Next, a thirteenth evaluation method will be described. In the thirteenth evaluation method, one correlation evaluation region is defined within each separately-exposed image as described above. Further, for each separately-exposed image, a high frequency component within a correlation evaluation region is calculated, and the integrated high frequency component is then set to be a correlation evaluation value.

A specific example will be described below. Each picture element within a correlation evaluation region of a reference image Io is considered as a target picture element. When a luminance value of the target picture element is designated by Y(x, y), and when a luminance value of a picture element contiguous to the target picture element in the right hand side direction thereof is designated by Y(x+1, y), “Y(x, y)−Y(x+1, y)” is calculated as an edge component. This edge component is calculated by considering each picture element within the correlation evaluation region of the reference image Io as a target picture element, and an integrated value of the edge component calculated with respect to each target picture element is set as a correlation evaluation value of the reference image Io. Similarly, a correlation evaluation value is calculated also for a non-reference image I1.

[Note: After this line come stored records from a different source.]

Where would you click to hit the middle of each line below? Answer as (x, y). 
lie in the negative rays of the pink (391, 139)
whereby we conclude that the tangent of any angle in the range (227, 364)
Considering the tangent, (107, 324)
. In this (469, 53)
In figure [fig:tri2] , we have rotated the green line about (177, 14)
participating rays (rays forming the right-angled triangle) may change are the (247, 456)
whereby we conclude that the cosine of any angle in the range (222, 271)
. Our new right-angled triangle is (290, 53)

The judging unit 43 compares, with a predetermined threshold value, a difference value between a correlation evaluation value on the reference image Io, and a correlation evaluation value on the non-reference image I1, and determines, when the former is larger than the latter, that the degree of similarity between an image within a correlation evaluation region of Io and an image within a correlation evaluation region of I1 is comparatively low, and hence that the correlation between Io and I1 is comparatively weak. Meanwhile, when the former is smaller than the latter, the judging unit 43 determines that the degree of similarity between an image within a correlation evaluation region of Io and an image within a correlation evaluation region of I1 is comparatively high, and hence that a correlation between Io and I1 is comparatively strong.

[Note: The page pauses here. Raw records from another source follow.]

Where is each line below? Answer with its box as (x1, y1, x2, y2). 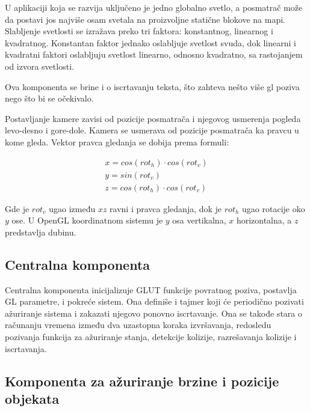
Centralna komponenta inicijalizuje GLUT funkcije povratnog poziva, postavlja (5, 283, 297, 296)
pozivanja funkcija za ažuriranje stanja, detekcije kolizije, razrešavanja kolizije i (5, 330, 297, 342)
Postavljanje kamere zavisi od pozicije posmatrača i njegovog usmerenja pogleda (5, 112, 301, 124)
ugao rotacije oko (242, 202, 305, 215)
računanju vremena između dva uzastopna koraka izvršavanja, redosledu (5, 318, 271, 331)
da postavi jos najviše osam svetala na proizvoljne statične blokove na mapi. (5, 13, 285, 25)
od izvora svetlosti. (5, 59, 74, 72)
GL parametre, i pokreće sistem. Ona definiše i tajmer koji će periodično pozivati (5, 295, 304, 308)

In the above-described example, an edge component in a vertical direction is calculated as a high frequency component by using an operator having a size of 2×1, and a correlation evaluation value is calculated by using the high frequency component. However, by using another arbitrary method, it is possible to calculate a high frequency component which can be a basis for calculating a correlation evaluation value. For example, by using an operator having an arbitrary size, an edge component in a horizontal direction, a vertical direction, or an oblique direction may be calculated as a high frequency component, or a high frequency component may also be calculated by using the Fourier transform.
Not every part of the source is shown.